Inaugure

J’entends les gens dans la rue

January 21, 2017
microrécit

J’entends les gens dans la rue. Ils crient, scandent des slogans, avancent à pas certains dans l’inconnu du nouvel ordre. Ils n’ont pas froid aux yeux malgré les températures du mois de janvier.

Dehors, le monde inaugure un président. Il prend place pour la première fois.

Je le devine même si la télé est éteinte et la radio muette. Seule une page noire emplit l’écran d’ordinateur, impatiente que j’y fasse défiler des paroles en lignes droites.

Je n’ai pas besoin de l’actualité pour savoir ce qui se passe.

On annonce le début d’une ère, d’un nouveau monde. J’erre dans un univers où mes repères s’effacent, où je ne reconnais plus ni les mots, ni les lettres, ni les visages qui me regardent.

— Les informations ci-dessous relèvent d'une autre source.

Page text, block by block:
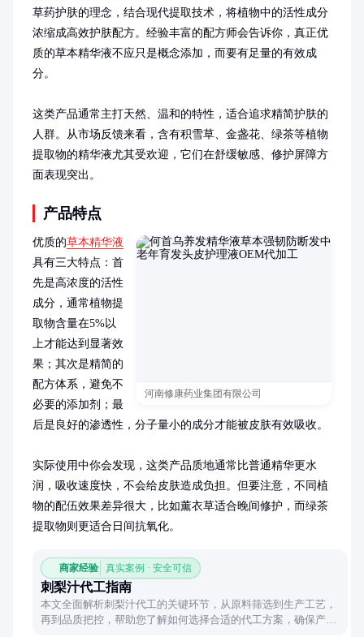
草药护肤的理念，结合现代提取技术，将植物中的活性成分
浓缩成高效护肤配方。经验丰富的配方师会告诉你，真正优
质的草本精华液不应只是概念添加，而要有足量的有效成
分。
这类产品通常主打天然、温和的特性，适合追求精简护肤的
人群。从市场反馈来看，含有积雪草、金盏花、绿茶等植物
提取物的精华液尤其受欢迎，它们在舒缓敏感、修护屏障方
面表现突出。
产品特点
河南修康药业集团有限公司
优质的草本精华液
具有三大特点：首
先是高浓度的活性
成分，通常植物提
取物含量在5%以
上才能达到显著效
果；其次是精简的
配方体系，避免不
必要的添加剂；最
后是良好的渗透性，分子量小的成分才能被皮肤有效吸收。
实际使用中你会发现，这类产品质地通常比普通精华更水
润，吸收速度快，不会给皮肤造成负担。但要注意，不同植
物的配伍效果差异很大，比如薰衣草适合晚间修护，而绿茶
提取物则更适合日间抗氧化。
商家经验 真实案例 · 安全可信
刺梨汁代工指南
本文全面解析刺梨汁代工的关键环节，从原料筛选到生产工艺，
再到品质把控，帮助您了解如何选择合适的代工方案，确保产品

Aujourd’hui, on donne le coup d’envoi et on reste sans réponses. Dans quel monde vivrons-nous dans un an, dans quatre ans?

Parfois, la lutte fait partie de nous; nous formons l’obstacle au déclenchement. Nos corps, nos idées, nos plumes. À certains moments, même, c’est moi. Je sais me déguiser en clôture, en barricade, en bouclier. Je peux ériger un mur entre la puissance et la faiblesse, entre la richesse et la pauvreté, entre la pleine vitesse et l’arrêt complet.

Il faut de la force pour se poser en obstacle, pour se coucher à plat ventre sur le chemin de fer. Du cran, c’est composé à partir de protéines et de sucres, un peu comme l’énergie. Sans carburant, les pieds restent collés dans la boue.

L’inauguré frappe à la porte. Ses appels à la haine résonnent. Je le capte par-delà les frontières, de l’autre côté du continent. La distance ne manifeste sa loyauté envers personne.

J’entends les gens dans la rue. Ainsi commence le commencement, ce temps où on ne peut tenir pour acquis ce qu’on a su au préalable. C’est ici que la résistance s’enclenche et poursuit le cours qu’elle a suivi depuis des siècles. Je sens que nous nous opposerons, que nous nous organiserons, que nous vaincrons. Les gens dans la rue, c’est de bon augure.